» Activity: Your task is to work out how many lines in the data include the word "wash". Reply with the number alone.

» Data supplied:
=======

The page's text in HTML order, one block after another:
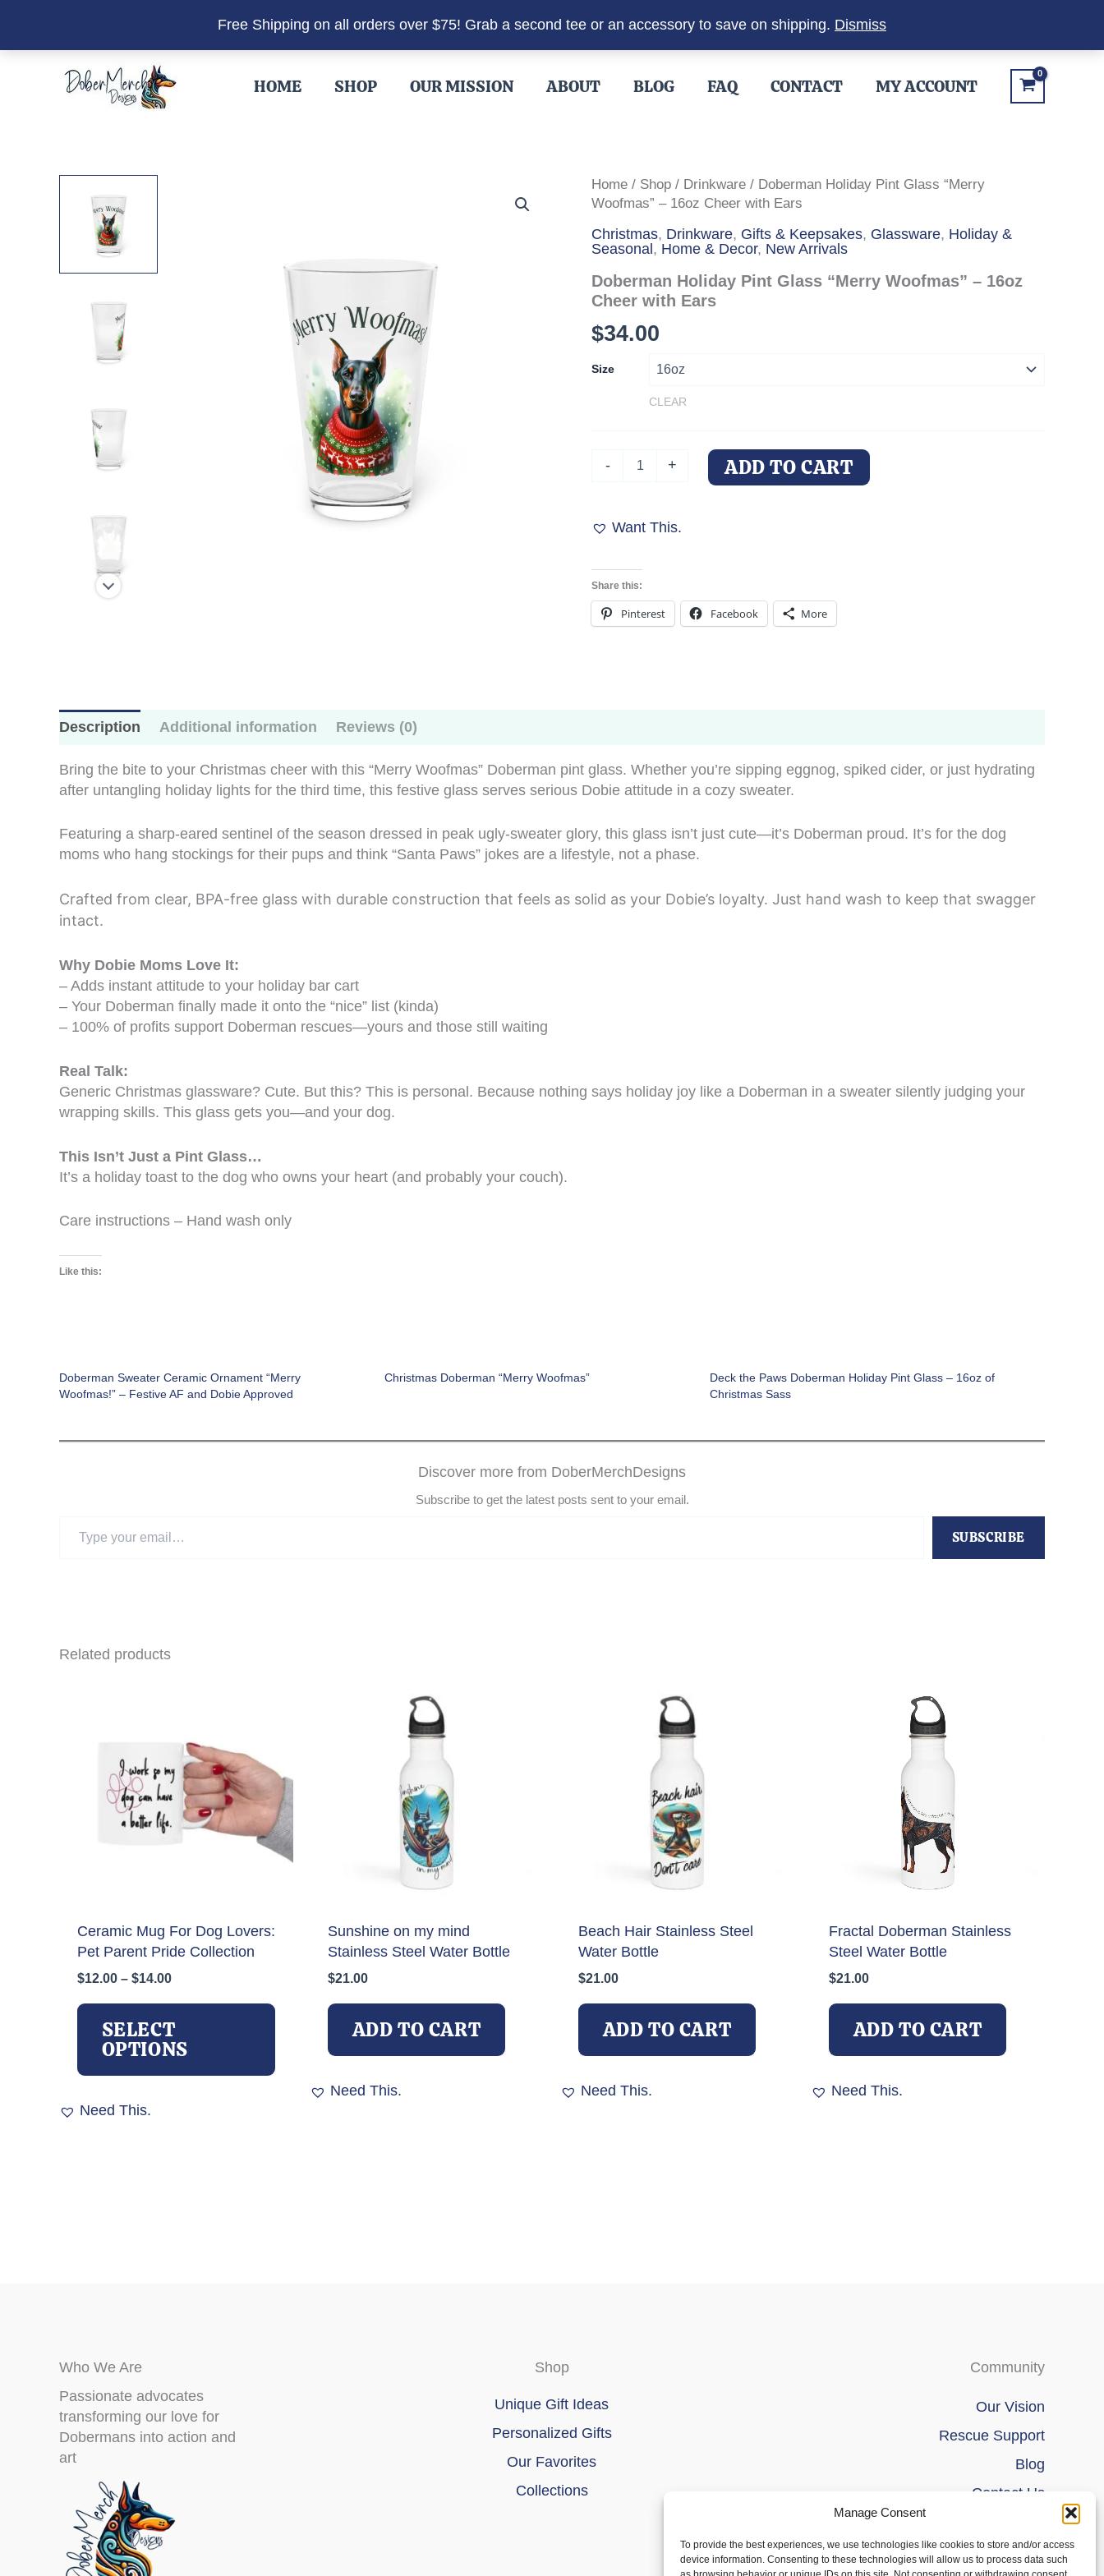
Manage Consent
To provide the best experiences, we use technologies like cookies to store and/or access
device information. Consenting to these technologies will allow us to process data such
Free Shipping on all orders over $75! Grab a second tee or an accessory to save on shipping. Dismiss
HOME SHOP OUR MISSION ABOUT BLOG FAQ CONTACT MY ACCOUNT
Home / Shop / Drinkware / Doberman Holiday Pint Glass “Merry
Woofmas” – 16oz Cheer with Ears
Christmas, Drinkware, Gifts & Keepsakes, Glassware, Holiday &
Seasonal, Home & Decor, New Arrivals
Doberman Holiday Pint Glass “Merry Woofmas” – 16oz
Cheer with Ears
$34.00
Size
CLEAR
-
"Merry
Woofmas"
16oz
Cheer
with
Ears
+ ADD TO CART
Want This.
Share this:
Pinterest Facebook More
Description Additional information Reviews (0)
Bring the bite to your Christmas cheer with this “Merry Woofmas” Doberman pint glass. Whether you’re sipping eggnog, spiked cider, or just hydrating
after untangling holiday lights for the third time, this festive glass serves serious Dobie attitude in a cozy sweater.
Featuring a sharp-eared sentinel of the season dressed in peak ugly-sweater glory, this glass isn’t just cute—it’s Doberman proud. It’s for the dog
moms who hang stockings for their pups and think “Santa Paws” jokes are a lifestyle, not a phase.
Crafted from clear, BPA-free glass with durable construction that feels as solid as your Dobie’s loyalty. Just hand wash to keep that swagger
intact.
Why Dobie Moms Love It:
– Adds instant attitude to your holiday bar cart
– Your Doberman finally made it onto the “nice” list (kinda)
– 100% of profits support Doberman rescues—yours and those still waiting
Real Talk:
Generic Christmas glassware? Cute. But this? This is personal. Because nothing says holiday joy like a Doberman in a sweater silently judging your
wrapping skills. This glass gets you—and your dog.
This Isn’t Just a Pint Glass…
It’s a holiday toast to the dog who owns your heart (and probably your couch).
Care instructions – Hand wash only
Like this:
Doberman Sweater Ceramic Ornament “Merry
Woofmas!” – Festive AF and Dobie Approved
Christmas Doberman “Merry Woofmas”
Deck the Paws Doberman Holiday Pint Glass – 16oz of
Christmas Sass
Discover more from DoberMerchDesigns
Subscribe to get the latest posts sent to your email.
SUBSCRIBE
Related products
Ceramic Mug For Dog Lovers:
Pet Parent Pride Collection
$12.00 – $14.00Price
through
$14.00
SELECT
OPTIONS
variants.
Need This.
Sunshine on my mind
Stainless Steel Water Bottle
$21.00
ADD TO CART
Need This.
Beach Hair Stainless Steel
Water Bottle
$21.00
ADD TO CART
Need This.
Fractal Doberman Stainless
Steel Water Bottle
$21.00
ADD TO CART
Need This.
Who We Are
Passionate advocates
transforming our love for
Dobermans into action and
art
Shop
Unique Gift Ideas
Personalized Gifts
Our Favorites
Collections
Community
Our Vision
Rescue Support
Blog
Contact Us

=======

» Task result: 2